- Born: 1945 (age 80–81) Windsor, Ontario, Canada
- Occupations: novelist, poet, short story writer
- Writing career
- Period: 1980s-2000s
- Notable works: The Cost of Living, Distant Relations, A Private Performance

= Kenneth Radu =

Canadian writer (born 1945)

Kenneth Radu is a Canadian writer. He was a shortlisted nominee for the Governor General's Award for English-language fiction at the 1988 Governor General's Awards for his short story collection The Cost of Living.

Originally from Windsor, Ontario, he resided in Quebec as an adult, where he taught at John Abbott College in Montreal.
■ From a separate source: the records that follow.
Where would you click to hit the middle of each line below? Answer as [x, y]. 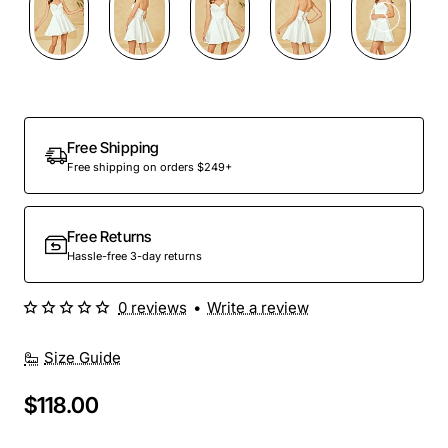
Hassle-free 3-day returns [134, 255]
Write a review [258, 307]
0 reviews [152, 307]
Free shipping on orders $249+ [149, 166]
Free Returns [109, 236]
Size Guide [82, 357]

He was a shortlisted nominee for the Books in Canada First Novel Award in 1989 for Distant Relations, and has won the Hugh Maclennan Prize for Fiction in 1989 for Distant Relations and in 1991 for A Private Performance.
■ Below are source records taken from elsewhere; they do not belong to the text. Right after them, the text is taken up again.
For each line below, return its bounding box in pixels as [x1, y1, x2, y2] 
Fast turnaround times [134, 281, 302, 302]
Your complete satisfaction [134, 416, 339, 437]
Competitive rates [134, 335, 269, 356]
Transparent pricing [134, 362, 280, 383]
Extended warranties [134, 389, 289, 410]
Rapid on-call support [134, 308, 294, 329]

He has also served as co-editor of Matrix, a literary magazine devoted to English-language writing in Montreal. He wrote the afterword for the New Canadian Library edition of Yves Beauchemin's novel The Alley Cat.

==Works==

===Novels===
- Distant Relations (1989)
- Home Fires (1992)
- Strange and Familiar Places (1999)
- Flesh and Blood (2001)
- Purest of Human Pleasures (2004)

===Short stories===
- The Cost of Living (1987)
- A Private Performance (1990)
- Snow Over Judaea (1994)
- Sex in Russia (2010)
- net worth (2018)

===Poetry===
- Letter to a Distant Father (1987)
- Treading Water (1992)
- Romanian Suite (1996)

===Memoir===
- The Devil Is Clever: A Memoir of My Romanian Mother (2004)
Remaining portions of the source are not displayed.